ミルドレッドは特に善良な人間というわけではありません。粗野で口も悪く、激情しやすいタイプ。娘が殺された日も、車を貸して欲しいといってきた彼女を罵って、徒歩で出掛けさせてしまいました。その後悔が彼女を攻撃的にしているのです。
そして警官ディクソン。ミルドレッドが彼への挨拶代わりにかける言葉が“So how’s it all going in the nigger- torturing business?(黒人いじめの仕事は順調?)”、それに対する返事が“教えてやるけど、近ごろは’Persons of color’いじめっていうんだ”といった具合。人種差別の意識を隠そうともしません。そういう部下を抱えるウィロビー署長も、黒人嫌いの警官を辞めさせたら3人しか残らない、その3人もゲイ嫌いだしな、という感じで、田舎町で生き抜くための処世術に長けた人物です。
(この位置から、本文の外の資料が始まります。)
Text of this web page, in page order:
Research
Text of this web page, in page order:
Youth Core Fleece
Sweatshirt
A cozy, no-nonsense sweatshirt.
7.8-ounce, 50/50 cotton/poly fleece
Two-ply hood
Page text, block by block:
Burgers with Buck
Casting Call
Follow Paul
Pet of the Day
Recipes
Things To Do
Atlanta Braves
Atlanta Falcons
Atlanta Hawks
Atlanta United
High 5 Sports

ディクソンはウィロビーのことを尊敬していて、ビルボードの一件を知った時点から、ミルドレッドへの反感丸出しですし、それを請け負った広告業者のレッドも気に入りません。ディクソンとレッドの関係は意外に重要で、前半はミルドレッド、ウィロビー、ディクソンの3人が中心ですが、後半ではウィロビーの代わりにレッドが目立ってきます。
そこにミルドレッドの家族、息子のロビーや、離婚したDV夫チャーリーと彼の19歳の交際相手がほどよい距離感で絡み、友人の小人やディクソンの母親などクセのあるキャラクターが物語を盛り上げます。
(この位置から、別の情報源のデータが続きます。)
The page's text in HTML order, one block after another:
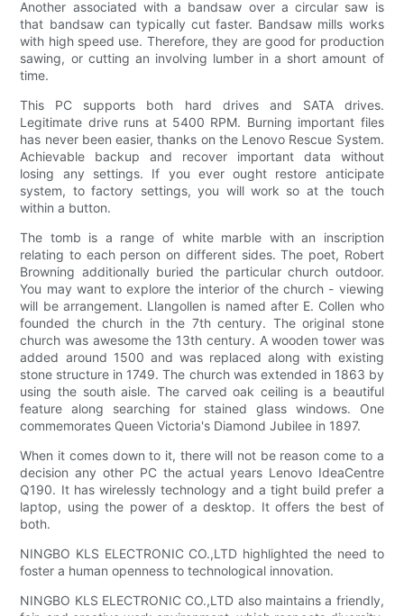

出てくるのはロクでもない人たちばかりですが、その誰もが自分なりの正義感を大切にしているところがポイント。しかし、小さな社会で暮らしてきたが故に視野が狭すぎます。勝手な思い込みに支えられた偏狭な正義心が、誰かを攻撃したり自らを犠牲にする原動力になってしまう田舎町らしいメンタリティを下地に、ちょっとブラックな笑いを交えた寓話的な物語が展開していきます。
エンディングはある種の和解のようになりますが、心を入れ替えた訳でも考えを変えた訳でもないでしょう。というのは、広告業者レッドが読んでいる本がフラナリー・オコナーの短編集「善人はなかなかいない(A Good Man Is Hard)」だそうで、伏線になっているということで翻訳を読んでみたのですが、結局のところ悪人は悪人のまま、ダメなヤツはやっぱりダメという話ばかり。もしそのノリでいくなら、たまたまカタルシス(≒正義の発露)の対象が一致しただけで、それぞれは何も変わっていないという方がしっくりきます。中途半端な納得や共感が物事をさらに悪化させるというのがフラナリー・オコナー流だと思います。
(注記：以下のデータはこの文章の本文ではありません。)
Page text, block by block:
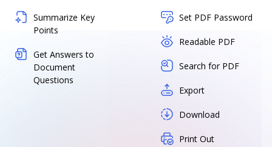
Summarize Key
Points
Get Answers to
Document
Questions
Set PDF Password
Readable PDF
Search for PDF
Export
Download
Print Out
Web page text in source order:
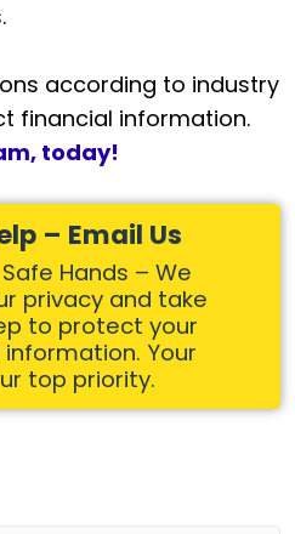
according to industry
financial information.
today!
– Email Us
Safe Hands – We
privacy and take
to protect your
Your
top priority.
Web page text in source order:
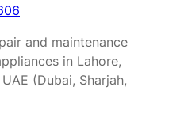
and maintenance
in Lahore,
(Dubai, Sharjah,
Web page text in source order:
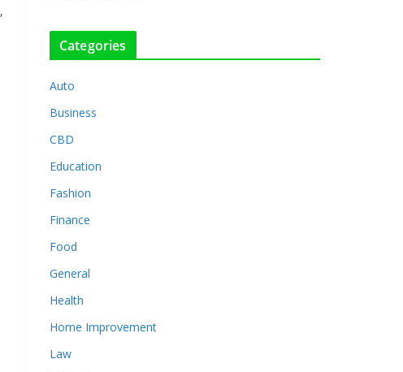
,
Categories
Auto
Business
CBD
Education
Fashion
Finance
Food
General
Health
Home Improvement
Law

その頑なな意志をたたえたミルドレッドを演じたのはフランシス・マクドーマンド(Frances McDormand)。夫であるジョエル・コーエンが撮った「ファーゴ」をはじめ、「あの頃ペニー・レインと」などで高い評価を得ているベテラン女優ですね。このブログでも「きっと ここが帰る場所」「ムーンライズ・キングダム」「プロミスト・ランド」「ヘイル、シーザー!」をご紹介しています。
ウィロビー署長を演じたのは「ハンガー・ゲーム」でヘイミッチ役だったウディ・ハレルソン(Woody Harrelson)で、警官ディクソンを演じたサム・ロックウェル(Sam Rockwell)と、この監督の前作「セブン・サイコパス」で共演しています。
また、広告業者レッド役は「ゲット・アウト」でローズの弟を演じていたケイレブ・ランドリー・ジョーンズ(Caleb Landry Jones)、息子ロビー役は「マンチェスター・バイ・ザ・シー」で青年パトリックを演じていたルーカス・ヘッジズ(Lucas Hedges)で「レディ・バード」でも重要な役を演じている注目株。
殺された娘アンジェラ役は「パラノーマル・アクティビティ4」主演で注目を集めたというキャスリン・ニュートン(Kathryn Newton)、元夫チャーリ役は「ウィンターズ・ボーン」でティアドロップを演じていたジョン・ホークス(John Hawkes)で、この2人も田舎っぽくていい感じです。